**WORK TO COMPLETE:** Retype, without alteration, each line from the line containing "News with Innovative Digital" to the final line of the records.

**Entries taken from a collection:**
##########

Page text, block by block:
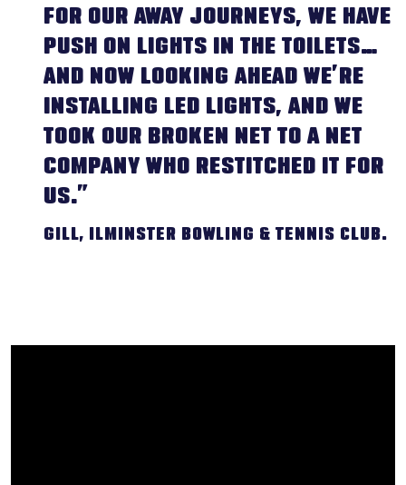
FOR OUR AWAY JOURNEYS, WE HAVE
PUSH ON LIGHTS IN THE TOILETS…
AND NOW LOOKING AHEAD WE’RE
INSTALLING LED LIGHTS, AND WE
TOOK OUR BROKEN NET TO A NET
COMPANY WHO RESTITCHED IT FOR
US.”
GILL, ILMINSTER BOWLING & TENNIS CLUB.
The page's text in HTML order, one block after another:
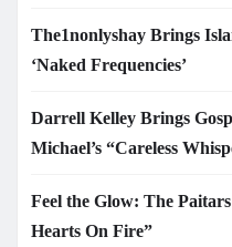
The1nonlyshay Brings
‘Naked Frequencies’
Darrell Kelley Brings
Michael’s “Careless
Feel the Glow: The
Hearts On Fire”
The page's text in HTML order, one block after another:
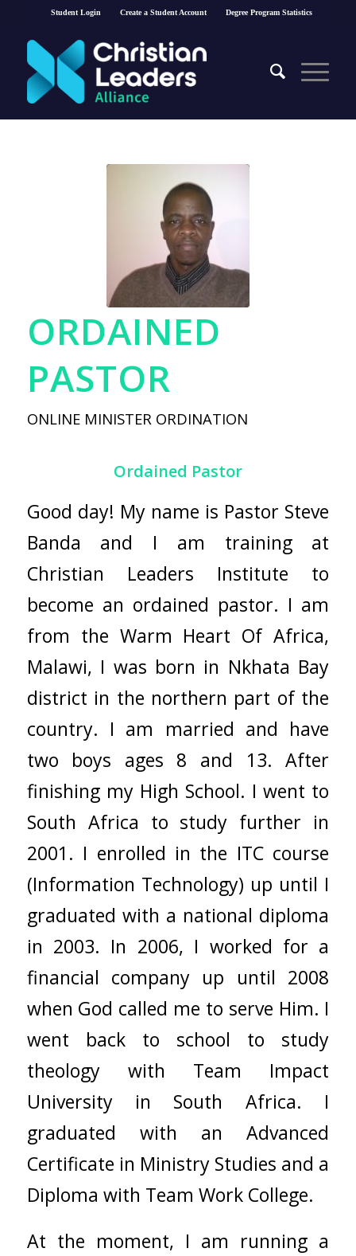
Student Login Create a Student Account Degree Program Statistics
ORDAINED
PASTOR
ONLINE MINISTER ORDINATION
Ordained Pastor
Good day! My name is Pastor Steve
Banda and I am training at
Christian Leaders Institute to
become an ordained pastor. I am
from the Warm Heart Of Africa,
Malawi, I was born in Nkhata Bay
district in the northern part of the
country. I am married and have
two boys ages 8 and 13. After
finishing my High School. I went to
South Africa to study further in
2001. I enrolled in the ITC course
(Information Technology) up until I
graduated with a national diploma
in 2003. In 2006, I worked for a
financial company up until 2008
when God called me to serve Him. I
went back to school to study
theology with Team Impact
University in South Africa. I
graduated with an Advanced
Certificate in Ministry Studies and a
Diploma with Team Work College.
At the moment, I am running a
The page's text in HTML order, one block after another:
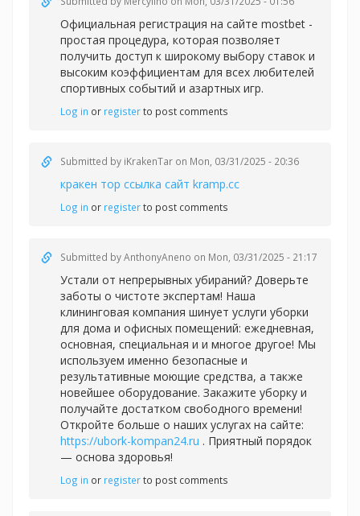
Официальная регистрация на сайте mostbet -
простая процедура, которая позволяет
получить доступ к широкому выбору ставок и
высоким коэффициентам для всех любителей
спортивных событий и азартных игр.
Log in or registerto post comments
Submitted by iKrakenTar on Mon, 03/31/2025 - 20:36
кракен тор ссылка сайт kramp.cc
Log in or registerto post comments
Submitted byAnthonyAneno on Mon, 03/31/2025 - 21:17
Устали от непрерывных убираний? Доверьте
заботы о чистоте экспертам! Наша
клининговая компания шинует услуги уборки
для дома и офисных помещений: ежедневная,
основная, специальная и и многое другое! Мы
используем именно безопасные и
результативные моющие средства, а также
новейшее оборудование. Закажите уборку и
получайте достатком свободного времени!
Откройте больше о наших услугах на сайте:
https://ubork-kompan24.ru . Приятный порядок
— основа здоровья!
Log in or registerto post comments
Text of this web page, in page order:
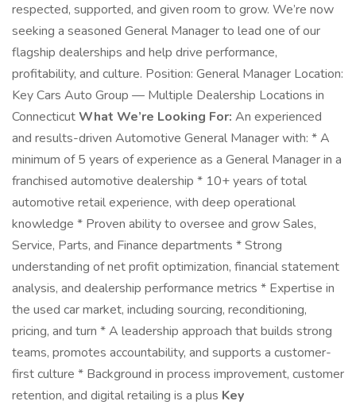
respected, supported, and given room to grow. We’re now
seeking a seasoned General Manager to lead one of our
flagship dealerships and help drive performance,
profitability, and culture. Position: General Manager Location:
Key Cars Auto Group — Multiple Dealership Locations in
ConnecticutWhat We’re Looking For: An experienced
and results-driven Automotive General Manager with: * A
minimum of 5 years of experience as a General Manager in a
franchised automotive dealership * 10+ years of total
automotive retail experience, with deep operational
knowledge * Proven ability to oversee and grow Sales,
Service, Parts, and Finance departments * Strong
understanding of net profit optimization, financial statement
analysis, and dealership performance metrics * Expertise in
the used car market, including sourcing, reconditioning,
pricing, and turn * A leadership approach that builds strong
teams, promotes accountability, and supports a customer-
first culture * Background in process improvement, customer
retention, and digital retailing is a plus Key
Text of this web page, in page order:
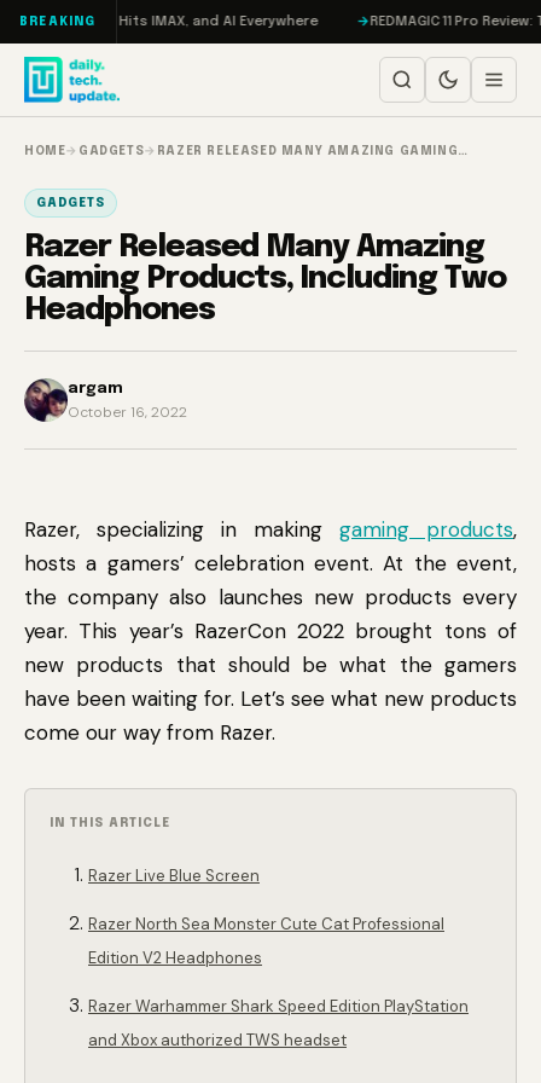
Skip to content
BREAKING
Trial, F1 Hits IMAX, and AI Everywhere REDMAGIC 11 Pro Review:
HOME→ GADGETS→ RAZER RELEASED MANY AMAZING GAMING…
GADGETS
Razer Released Many Amazing
Gaming Products, Including Two
Headphones
argam
October 16, 2022
Razer, specializing in making gaming products,
hosts a gamers’ celebration event. At the event,
the company also launches new products every
year. This year’s RazerCon 2022 brought tons of
new products that should be what the gamers
have been waiting for. Let’s see what new products
come our way from Razer.
IN THIS ARTICLE
Razer Live Blue Screen
Razer North Sea Monster Cute Cat Professional
Edition V2 Headphones
Razer Warhammer Shark Speed ​​Edition PlayStation
and Xbox authorized TWS headset
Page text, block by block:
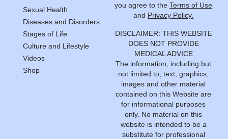
Sexual Health
Diseases and Disorders
Stages of Life
Culture and Lifestyle
Videos
Shop
you agree to the Terms of Use
and Privacy Policy.
DISCLAIMER: THIS WEBSITE
DOES NOT PROVIDE
MEDICAL ADVICE
The information, including but
not limited to, text, graphics,
images and other material
contained on this Website are
for informational purposes
only. No material on this
website is intended to be a
substitute for professional
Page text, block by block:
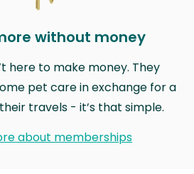
without money
here to make money. They
pet care in exchange for a
travels - it’s that simple.
about memberships
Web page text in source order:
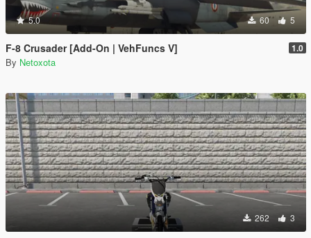
5.0 60 5
F-8 Crusader [Add-On | VehFuncs V] 1.0
By Netoxota
262 3
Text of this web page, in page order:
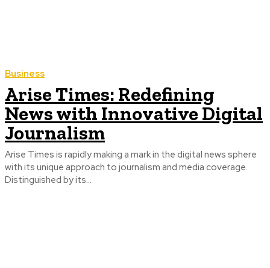
Business
Arise Times: Redefining
News with Innovative Digital
Journalism
Arise Times is rapidly making a mark in the digital news sphere
with its unique approach to journalism and media coverage.
Distinguished by its...

##########

**RESPONSE:**
News with Innovative Digital
Journalism
Arise Times is rapidly making a mark in the digital news sphere
with its unique approach to journalism and media coverage.
Distinguished by its...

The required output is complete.